Alto-stratus clouds may cover all or large portions of the sky. The sun may be totally obscured or is visible in hazy outline. Halos are never seen. Under an alto-stratus sheet shadows on the ground are never cast.

The sun or the moon may only appear as a bright spot behind the cloud. Clouds of this type also consist of water droplets, often super-cooled to temperatures well below freezing. Precipitation may fall either as fine drizzle or snow.

(6) Nimbo-stratus:

“Grey cloud layer, often dark, the appearance of which is rendered diffuse by more or less continuously falling rain or snow, which in most cases reaches the ground. It is thick enough throughout to blot out the sun”.

Nimbo-stratus is generally a low cloud form and may be thousands of feet thick. It is a rain, snow, or sleet cloud. It is never accompanied by lightning, thunder, or hail. It can be distinguished from the stratus type in that it is darker. Streaks of rain or snow falling from these clouds but not reaching the ground are called ‘virga’.

(7) Strato-cumulus:

“Grey or whitish, or both gray and whitish, patch, sheet or layer of cloud which almost always has dark parts, composed of tessellations, rounded masses, rolls, etc. which are non-fibrous (except for virga) and which may or may not be merged; most of the regularly arranged small elements have an apparent width of more than five degrees.”

Strato-cumulus is a low cloud layer consisting of large lumpy masses or rolls of dull gray colour with brighter interstices.

(8) Stratus:

“Generally gray cloud layer with a fairly uniform base, which may give drizzle, ice prisms, or snow grains. When the sun is visible through the cloud, its outline is clearly discernible. Stratus does not produce halo phenomena except, possibly, at very low temperatures. Sometimes stratus appears in the form of ragged patches.’

Looked at from above, stratus has a uniform top, which indicates a temperature inversion. Stratus clouds are without any particular form or structure. Sky may be completely covered by this type of cloud. They are frequently broken. It is difficult to differentiate between a high fog and stratus cloud. When stratus clouds are overlain by the higher altostratus, they become thicker and darker.

(9) Cumulus:

“Detached clouds, generally dense and with sharp outlines, developing vertically in the form of rising mounds, domes or towers, of which the bulging upper parts often resemble a cauliflower. The sunlit parts of these clouds are mostly brilliant white; their base is relatively dark and nearly horizontal. Sometimes cumulus is ragged”.

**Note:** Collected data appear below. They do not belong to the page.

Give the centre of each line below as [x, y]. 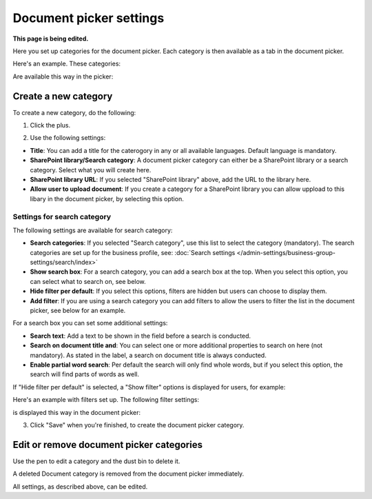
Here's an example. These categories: [66, 64]
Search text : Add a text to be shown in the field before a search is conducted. [141, 336]
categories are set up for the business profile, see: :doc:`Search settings [133, 252]
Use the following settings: [68, 138]
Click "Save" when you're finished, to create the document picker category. [137, 425]
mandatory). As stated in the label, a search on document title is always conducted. [148, 355]
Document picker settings [89, 18]
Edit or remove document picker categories [108, 445]
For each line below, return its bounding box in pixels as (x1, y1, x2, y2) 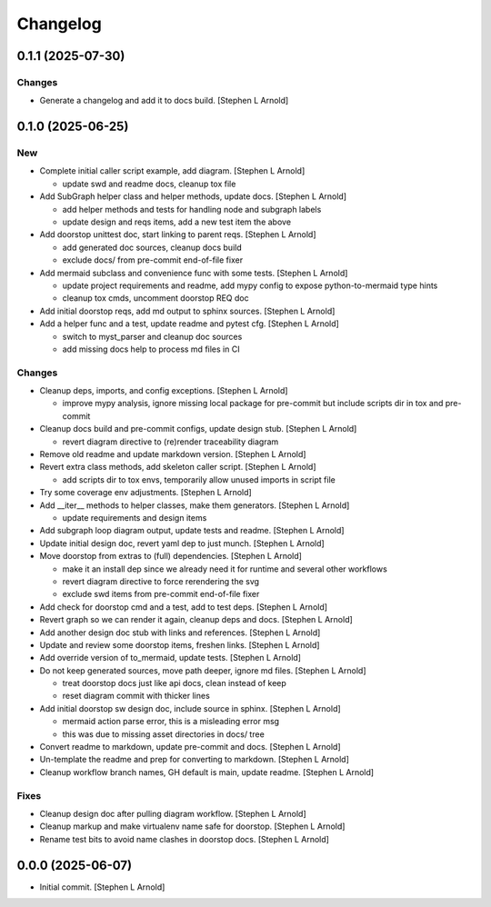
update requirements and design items (62, 512, 207, 523)
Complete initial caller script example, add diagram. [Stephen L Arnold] (39, 165, 306, 176)
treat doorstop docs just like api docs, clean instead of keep (62, 678, 286, 689)
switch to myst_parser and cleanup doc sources (62, 331, 243, 342)
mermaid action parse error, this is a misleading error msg (62, 716, 280, 727)
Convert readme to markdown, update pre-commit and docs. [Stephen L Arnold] (39, 742, 341, 753)
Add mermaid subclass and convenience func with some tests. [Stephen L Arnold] (39, 267, 348, 278)
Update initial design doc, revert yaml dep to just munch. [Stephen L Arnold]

Cumulus clouds represent the tops of strong convective currents. Their flat bases, if extended toward each other, form a nearly perfect plane surface-the dew point level. Irregular patches of cumulus are called fractocumulus.

They may occur during any season. Cumulus is generally found in the day time over land areas. They dissipate at night. They produce only light precipitation. They often represent a transition to cumulo-nimbus, which is the heavier shower cloud. Air that is heated from below or cooled from above produces cumulus clouds.

(10) Cumulo-nimbus:

“Heavy and dense cloud, with a considerable vertical extent, in the form of a mountain or huge towers. At least part of its upper portion is usually smooth, or fibrous, or striated, and nearly always flattened; this part often spreads out in the shape of an anvil or vast plume.

Under the base of this cloud which is often very dark, there are frequently low ragged clouds either merged with it or not, and precipitation sometimes in the form of virga”.

Cumulo-nimbus is a towering cloud sometimes spreading out on top to form an ‘anvil head’. This type of cloud is associated with heavy rainfall, thunder, lightning, hail, and tornadoes. This cloud has a flat top (anvil head) and a flat base.

It appears darker as condensation within it increases, and it obstructs, the sun. It is the great thunderhead, which is the source of the squally, gusty, short-lived thunderstorms. Such thunderstorms are very common during summer afternoons in the middle and low latitudes. This type of cloud is easily recognised by the fall of a real shower and sudden darkening of the sky.